In the past, almost all leading liberal arts colleges divulged data on Black student acceptance rates. In recent years, the number of liberal arts colleges that have refused to divulge the data has grown. The recent litigation involving the admissions practices of Harvard University concerning Asian American students, which is now before the Supreme Court, appears to have struck a nerve in higher education circles. Colleges and universities increasingly seem to want to hold their cards close to their vests and not add fuel to efforts to challenge affirmative action admissions policies.

This year we have acceptance rate data on only 13 liberal arts colleges. The four colleges that have the largest percentages of Black students have not furnished acceptance rate data.

Ten years ago, for the first time in the history of the JBHE survey of liberal arts colleges, more responding colleges had a lower acceptance rate for Black students than their overall acceptance rate compared to the number of colleges that had a Black acceptance rate that was higher than their overall rate. This is the eleventh year in a row when more liberal arts colleges that chose to divulge this data showed a lower acceptance rate for Black students than the acceptance rate for students overall. In most cases the differences were small. At Claremont McKenna College in California, the Black acceptance rate was seven percentage points higher than the overall acceptance rate.

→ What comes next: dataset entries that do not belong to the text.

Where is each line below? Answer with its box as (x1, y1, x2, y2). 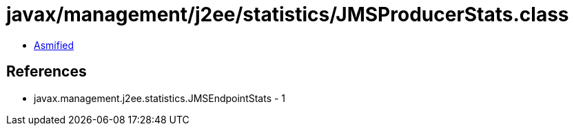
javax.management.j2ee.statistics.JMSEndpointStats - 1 (34, 92, 286, 104)
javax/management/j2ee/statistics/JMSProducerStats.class (6, 3, 569, 26)
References (6, 63, 87, 81)
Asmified (34, 39, 74, 51)
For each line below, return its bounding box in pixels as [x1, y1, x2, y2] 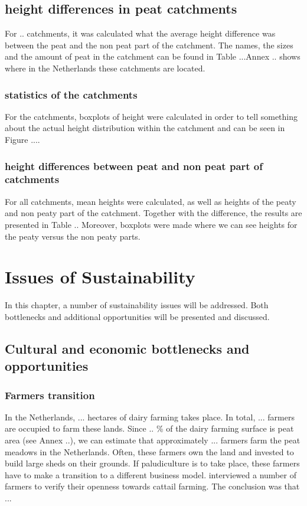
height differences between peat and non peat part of [5, 158, 263, 173]
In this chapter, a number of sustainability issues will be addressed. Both [5, 299, 269, 311]
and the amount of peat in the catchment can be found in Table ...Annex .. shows [5, 50, 301, 63]
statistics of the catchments [5, 87, 138, 102]
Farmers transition [5, 387, 95, 402]
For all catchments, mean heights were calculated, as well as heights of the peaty [5, 195, 296, 207]
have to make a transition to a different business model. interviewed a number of [5, 468, 296, 481]
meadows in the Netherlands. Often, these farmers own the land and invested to [5, 445, 294, 458]
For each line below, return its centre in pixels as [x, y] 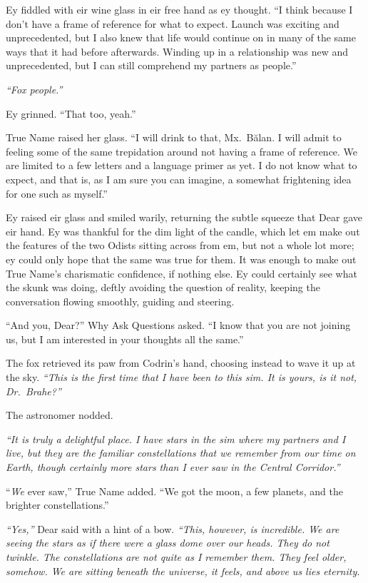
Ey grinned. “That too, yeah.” [71, 113]
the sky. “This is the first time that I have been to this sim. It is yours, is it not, [182, 377]
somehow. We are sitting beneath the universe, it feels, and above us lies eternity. [183, 571]
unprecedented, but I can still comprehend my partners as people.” [151, 65]
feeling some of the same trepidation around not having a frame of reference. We [182, 151]
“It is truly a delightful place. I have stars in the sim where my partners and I [176, 438]
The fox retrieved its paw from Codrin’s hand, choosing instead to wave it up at [181, 363]
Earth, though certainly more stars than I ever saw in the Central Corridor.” [173, 467]
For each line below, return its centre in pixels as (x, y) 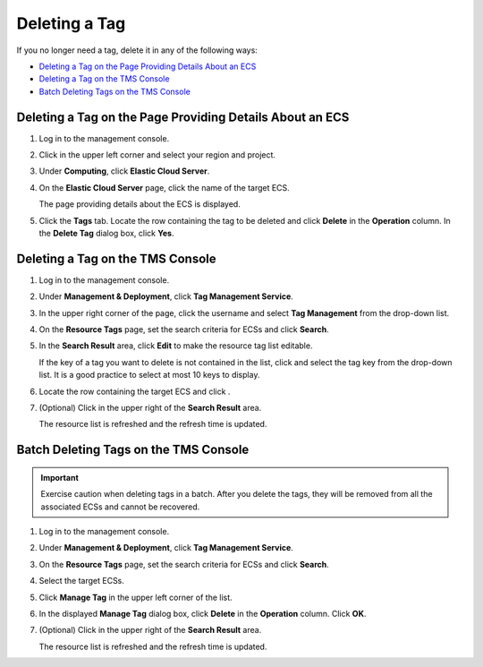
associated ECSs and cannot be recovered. (120, 507)
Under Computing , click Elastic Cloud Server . (124, 171)
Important (60, 477)
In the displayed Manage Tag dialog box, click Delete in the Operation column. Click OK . (203, 613)
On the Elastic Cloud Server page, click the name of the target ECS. (164, 187)
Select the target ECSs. (82, 581)
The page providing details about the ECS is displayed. (140, 204)
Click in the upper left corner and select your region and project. (157, 155)

Racial Differences in Acceptance Rates at High-Ranking Liberal Arts Colleges, Class of 2026

SchoolOverall Acceptance RateBlack Acceptance RateDifference
Claremont McKenna College10.417.4+7.0
Bowdoin College9.211.0+1.8
Wesleyan University14.415.1+0.7
Grinnell College9.28.9-0.3
Haverford College14.212.9-1.3
Davidson College16.913.3-3.6
Mt. Holyoke College39.835.4-4.4
Bates College13.79.3-4.4
Trinity College36.030.9-5.1
Colgate University12.37.0-5.3
Hamilton College11.85.8-6.0
Bucknell University32.620.7-11.9
Source: JBHE Research Department

On the other extreme, at Bucknell University in Pennsylvania, 32.6 percent of all students were accepted but only 20.7 percent of Black students were admitted.

While no firm conclusions can be made, the fact that for the past 11 years there are now more colleges with overall acceptance rates that are higher than Black acceptance rates, causes one to wonder if there has been some curtailment in colleges’ consideration of race in admissions decisions. Or it may be that the colleges that have a much higher acceptance rate for Black students than they do for the applicant pool as a whole, are unwilling to publicize this information in fear of litigation or do not wish to anger some contributing alumni who are not in favor of race-sensitive admissions.